Egan-Jones Ratings Company is a nationally recognized statistical rating organization (NRSRO) that was founded in 1995 to provide "timely, accurate credit ratings." Egan-Jones rates the credit worthiness of issuers looking to raise capital in private credit markets across a range of asset classes.

Typical issuers of rated securities include banks, asset managers, insurance companies, and other financial institutions.

Egan-Jones positions itself as unique among NRSROs for being primarily investor-supported, a structure designed to minimize the potential for conflicts of interest in assessing credit quality. Egan-Jones also provides ESG and proxy advisory services.

History 
The firm was granted NRSRO status on December 21, 2007, making it the ninth such organization to be recognized by the SEC. In 2014, Egan-Jones became certified by the EU ESMA as a credit rating agency. In 2021, Egan-Jones became listed on the UK Financial Conduct Authority register as a certified credit rating agency. The company is recognized by the National Association of Insurance Commissioners as a credit rating provider.

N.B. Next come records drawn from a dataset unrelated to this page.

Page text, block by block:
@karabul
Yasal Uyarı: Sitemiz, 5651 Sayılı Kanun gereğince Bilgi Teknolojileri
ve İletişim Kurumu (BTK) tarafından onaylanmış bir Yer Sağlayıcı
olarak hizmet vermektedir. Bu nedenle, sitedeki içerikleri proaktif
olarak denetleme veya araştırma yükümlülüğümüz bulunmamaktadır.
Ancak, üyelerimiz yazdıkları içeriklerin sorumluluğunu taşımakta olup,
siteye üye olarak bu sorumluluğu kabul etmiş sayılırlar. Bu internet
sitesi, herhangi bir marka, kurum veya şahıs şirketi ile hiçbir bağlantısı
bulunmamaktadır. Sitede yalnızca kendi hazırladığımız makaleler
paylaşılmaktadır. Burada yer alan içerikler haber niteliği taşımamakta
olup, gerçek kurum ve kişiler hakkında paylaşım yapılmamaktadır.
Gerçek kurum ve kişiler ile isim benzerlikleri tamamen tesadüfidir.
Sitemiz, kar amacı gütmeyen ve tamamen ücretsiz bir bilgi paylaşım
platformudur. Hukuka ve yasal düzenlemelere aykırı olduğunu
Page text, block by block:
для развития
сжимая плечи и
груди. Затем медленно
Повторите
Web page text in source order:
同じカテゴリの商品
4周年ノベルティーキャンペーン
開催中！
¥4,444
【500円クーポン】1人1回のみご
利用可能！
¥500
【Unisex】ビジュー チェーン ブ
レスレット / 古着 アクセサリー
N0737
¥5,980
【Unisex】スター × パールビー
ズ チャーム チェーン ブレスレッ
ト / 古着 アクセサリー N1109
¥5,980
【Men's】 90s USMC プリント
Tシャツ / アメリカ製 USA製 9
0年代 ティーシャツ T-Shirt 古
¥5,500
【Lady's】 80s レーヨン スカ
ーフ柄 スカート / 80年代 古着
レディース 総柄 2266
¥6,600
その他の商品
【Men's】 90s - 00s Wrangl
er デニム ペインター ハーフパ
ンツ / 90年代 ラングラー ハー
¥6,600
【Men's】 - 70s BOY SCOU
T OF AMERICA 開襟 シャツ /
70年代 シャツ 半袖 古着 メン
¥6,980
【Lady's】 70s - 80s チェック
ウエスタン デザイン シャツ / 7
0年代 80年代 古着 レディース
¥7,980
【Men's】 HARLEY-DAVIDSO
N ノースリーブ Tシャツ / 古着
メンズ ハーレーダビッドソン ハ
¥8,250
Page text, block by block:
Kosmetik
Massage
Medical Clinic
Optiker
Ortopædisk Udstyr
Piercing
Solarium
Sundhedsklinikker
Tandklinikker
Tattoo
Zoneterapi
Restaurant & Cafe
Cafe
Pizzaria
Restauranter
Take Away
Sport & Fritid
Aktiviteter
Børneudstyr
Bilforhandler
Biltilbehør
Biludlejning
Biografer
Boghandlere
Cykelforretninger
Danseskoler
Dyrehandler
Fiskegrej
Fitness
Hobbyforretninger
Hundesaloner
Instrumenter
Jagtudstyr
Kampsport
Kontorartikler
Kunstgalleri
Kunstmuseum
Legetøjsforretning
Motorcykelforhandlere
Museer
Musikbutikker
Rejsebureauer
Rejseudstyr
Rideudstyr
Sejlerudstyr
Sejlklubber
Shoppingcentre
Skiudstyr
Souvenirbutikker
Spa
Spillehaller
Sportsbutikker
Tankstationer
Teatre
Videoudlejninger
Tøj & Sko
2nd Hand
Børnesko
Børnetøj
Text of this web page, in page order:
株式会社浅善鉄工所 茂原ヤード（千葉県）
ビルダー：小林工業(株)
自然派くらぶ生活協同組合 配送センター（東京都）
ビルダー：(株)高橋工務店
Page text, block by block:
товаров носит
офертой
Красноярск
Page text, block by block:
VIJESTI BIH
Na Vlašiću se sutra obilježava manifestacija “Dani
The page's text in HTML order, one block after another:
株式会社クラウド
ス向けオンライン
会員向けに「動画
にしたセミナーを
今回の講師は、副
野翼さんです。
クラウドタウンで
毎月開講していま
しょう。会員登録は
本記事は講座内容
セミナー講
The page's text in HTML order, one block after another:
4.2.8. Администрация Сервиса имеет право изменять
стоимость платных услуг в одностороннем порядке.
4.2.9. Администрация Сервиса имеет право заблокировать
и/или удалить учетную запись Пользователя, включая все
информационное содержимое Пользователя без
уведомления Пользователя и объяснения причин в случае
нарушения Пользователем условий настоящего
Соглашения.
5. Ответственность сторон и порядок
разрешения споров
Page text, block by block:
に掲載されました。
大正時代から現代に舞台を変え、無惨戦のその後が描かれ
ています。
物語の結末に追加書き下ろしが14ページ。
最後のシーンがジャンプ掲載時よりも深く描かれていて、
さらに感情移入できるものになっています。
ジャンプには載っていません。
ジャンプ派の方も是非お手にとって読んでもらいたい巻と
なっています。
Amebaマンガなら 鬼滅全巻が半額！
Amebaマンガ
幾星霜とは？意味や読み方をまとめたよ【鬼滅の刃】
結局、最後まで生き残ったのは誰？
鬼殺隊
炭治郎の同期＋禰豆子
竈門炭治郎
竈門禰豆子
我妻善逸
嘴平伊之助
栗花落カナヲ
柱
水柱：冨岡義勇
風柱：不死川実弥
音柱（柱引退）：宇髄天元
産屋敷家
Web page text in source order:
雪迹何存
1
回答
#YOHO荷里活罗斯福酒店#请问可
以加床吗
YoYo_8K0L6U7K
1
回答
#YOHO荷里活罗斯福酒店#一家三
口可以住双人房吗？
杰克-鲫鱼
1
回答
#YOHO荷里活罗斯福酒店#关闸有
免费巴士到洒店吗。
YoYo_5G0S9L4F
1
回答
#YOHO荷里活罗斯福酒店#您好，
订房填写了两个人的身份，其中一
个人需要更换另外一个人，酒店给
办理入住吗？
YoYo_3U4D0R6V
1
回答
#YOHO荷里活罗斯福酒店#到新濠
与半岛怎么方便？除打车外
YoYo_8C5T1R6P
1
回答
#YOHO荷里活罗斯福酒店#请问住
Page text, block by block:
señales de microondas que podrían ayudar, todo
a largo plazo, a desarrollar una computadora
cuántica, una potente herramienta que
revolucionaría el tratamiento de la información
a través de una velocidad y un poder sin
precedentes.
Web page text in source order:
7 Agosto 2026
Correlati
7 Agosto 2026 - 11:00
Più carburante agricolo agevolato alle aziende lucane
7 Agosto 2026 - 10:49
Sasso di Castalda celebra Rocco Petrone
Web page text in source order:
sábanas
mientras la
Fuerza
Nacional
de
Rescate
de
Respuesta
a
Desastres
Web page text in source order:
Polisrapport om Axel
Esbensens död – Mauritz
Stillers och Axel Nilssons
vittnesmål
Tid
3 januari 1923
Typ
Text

The effectiveness of Egan-Jones' investor-supported credit ratings has been measured by third parties, including Richard D. Johnson of the Kansas City Federal Reserve, the Stanford University Business School and the University of Michigan's Business School.

Sean Egan, principal of Egan-Jones Rating, appeared before Congress on October 22, 2008 and argued that issuers of complex securities "shopped" for ratings which resulted in a race to the bottom in terms of credit transparency.  Rather than "beat up Moody's and S&P for behavior" they'd been financially motivated to pursue, the government needs to support a new business model paid for by investors, not issuers, to support the funding ecosystem which has so severely broken down, he asserted.
Egan-Jones on July 16, 2011, became the first NRSRO to cut its rating on the United States from AAA to AA+.
On April 5, 2012, Egan-Jones downgraded the credit ranking of the United States for the second time (and within one year) from AA+ (Excellent) to AA (Very Good) assuming that the debt will reach $16.7 trillion by the end of 2012 while the GDP will not grow further $15.7 trillion limit and the debt to the GDP ratio will reach 112% of the national GDP which is the highest level since the WW II.  On September 14, 2012, Egan-Jones downgraded the credit rating of the United States for the third time from AA to AA-, the lowest of what is considered "high grade", as a reaction to QE3.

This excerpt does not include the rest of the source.